= Intelligence-based design =

Design theory

Intelligence-based design is the purposeful manipulation of the built-environment to effectively engage humans in an essential manner through complex organized information. Intelligence-based theory evidences the conterminous relationship between mind and matter, i.e. the direct neurological evaluations of surface, structure, pattern, texture and form. Intelligence-based theory maintains that our sense of well-being is established through neuro-engagement with the physical world at the deepest level common to all people i.e. "Innate Intelligence."

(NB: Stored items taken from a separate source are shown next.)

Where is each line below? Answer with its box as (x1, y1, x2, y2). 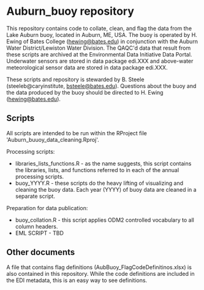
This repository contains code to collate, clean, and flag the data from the (6, 25, 192, 32)
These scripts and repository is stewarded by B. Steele (6, 76, 145, 83)
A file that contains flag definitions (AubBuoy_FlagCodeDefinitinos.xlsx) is (6, 263, 192, 271)
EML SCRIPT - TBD (15, 229, 64, 237)
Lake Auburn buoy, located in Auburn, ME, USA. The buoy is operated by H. (6, 31, 197, 38)
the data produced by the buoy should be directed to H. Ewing (6, 88, 164, 96)
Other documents (6, 247, 75, 257)
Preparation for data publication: (6, 204, 88, 211)
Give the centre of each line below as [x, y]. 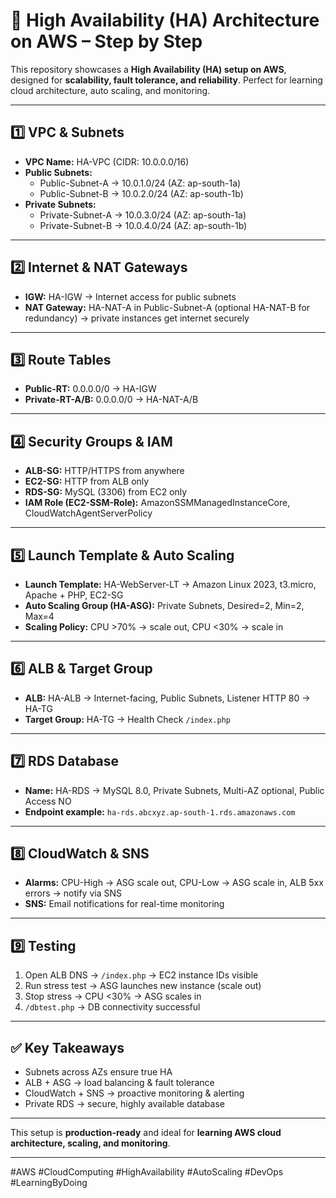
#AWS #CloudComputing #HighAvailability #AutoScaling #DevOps [147, 1172]
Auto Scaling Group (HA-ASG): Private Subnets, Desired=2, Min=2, [164, 605]
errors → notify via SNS [73, 893]
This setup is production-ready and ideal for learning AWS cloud [146, 1133]
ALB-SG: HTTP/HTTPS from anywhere [104, 471]
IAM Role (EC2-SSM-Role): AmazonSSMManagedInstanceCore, [157, 503]
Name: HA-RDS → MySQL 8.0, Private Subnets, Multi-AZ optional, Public [174, 790]
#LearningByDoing [49, 1183]

These precursory readings of the physical environment represent an evolved set of information processing skills that the human mind has developed over millennia through direct lived experience. This physiological engagement with the world operates in a more immediate sense than the summary events of applied meaning or intellectual speculation. It is through this direct neurological engagement that humans connect more fully with the world. Many of mankind's early religious associations with physical structures were informed by an intuitive understanding that structure and materials speak to our deeper self, i.e. the human spirit, the soul. Intelligence based theory reveals this effectual dimension of the built-environment and its relationship to human cognitive development, mental acuity, perceptual awareness, spirituality, and sense of well-being. It is within this realm that the mind's eye connects, or fails to connect, with the world outside. The degree of neuro-connectivity which occurs at these intervals serves to render the built-environment either intelligible or un-intelligible. The study and theory of this occurrence is known as "Intelligence-based design".

==Antecedents==
Several distinct strands of design thinking, in parallel development, lead towards Intelligence-based design. Christopher Alexander contributed early on to the scientific approach to design, by proposing a theory of design in his book Notes on the Synthesis of Form. Those were the years when artificial intelligence was being developed by Herbert A. Simon, and Alexander was part of that movement. His later work A Pattern Language, although written for architects and urbanists, was picked up by the software community and used as a combinatorial and organizational rubric for software complexity, especially software design patterns. Alexander's most recent work The Nature of Order continues by building up a framework for design that relies upon natural and biological structures. Entirely separate from this, E. O. Wilson introduced the biophilia hypothesis to describe the affinity of humans to other living structures, and to conjecture our innate need for such a connection. This topic was later investigated by Stephen R. Kellert and others, and applied to the design of the artificial environment. The third and independent component of the theory is the recent developments in mobile robotics by Rodney Brooks, where a breakthrough occurred by largely dispensing with internal memory. The practical concept of "Intelligence without representation" otherwise known as the subsumption architecture and behavior-based robotics introduced by Brooks suggests a parallel with the way human beings interact with, and design their own environment. These notions are brought together in Intelligence-based design, which is a topic currently under investigation for design applications in both architecture and urbanism.